Nicola has been credited with helping to bring thousands of learning opportunities to E.ON colleagues. "A few people said they were interested and it just spiralled from there."

She found the confidence to negotiate with her employers and steer the learning agreement that involved not just Unison but GMB, Unite and Prospect. E.ON agreed to give facility time for reps and members to promote and take part in learning projects throughout the company.

The company has maths and English tests taking place in many of its sites and employees are involved in a range of courses. "If you work in a call centre for E.ON, then your maths and English have to be really good and people tend to want to extend their skills at work or do courses which interest them, such as languages. There's a lot of interest in learning sign language as well," she says.

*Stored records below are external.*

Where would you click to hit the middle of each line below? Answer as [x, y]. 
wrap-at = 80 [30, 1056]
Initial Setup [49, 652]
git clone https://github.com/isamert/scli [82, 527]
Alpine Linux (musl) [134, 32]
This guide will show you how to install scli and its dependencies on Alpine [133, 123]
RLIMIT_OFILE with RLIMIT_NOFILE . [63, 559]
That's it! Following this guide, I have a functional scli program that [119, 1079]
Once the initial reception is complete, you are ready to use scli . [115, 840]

Life in a call centre can be quite insular, which is why Nicola has been keen to get in people from other parts of the company to demonstrate the range of other career opportunities within the organisation. "There is a huge skills gap for engineers, for example, and they have apprenticeship schemes," she says. "But there are not enough women or ethnic minority workers involved in them. We have them in the call centres, so it makes sense to get people from the engineering academies to talk to us."

There is now a network of more than 25 learning reps at E.ON and Nicola also manages to find time to act as a union steward and sit on Unison's national service group for the energy sector. The company is working with Nicola and the rest of the ULR team to recruit female and minority ethnic staff from its existing workforce to the academies it runs in engineering, sales and marketing, procurement and human resources.

The important role within the union has opened doors and given her the confidence to speak to senior managers and address public meetings. "But for the help I've had from Unison," she says, "I would never have stood up in front of the company's chief executive and done a presentation, or spoken in front of 3,000 people at my union conference."

So far she has been too busy training as a trade unionist to pick up on her own education, but she has a new challenge in mind. "I didn't know about the Open University until I started all this and what I'd really love to do is a degree," she says. And the subject? Trade union studies!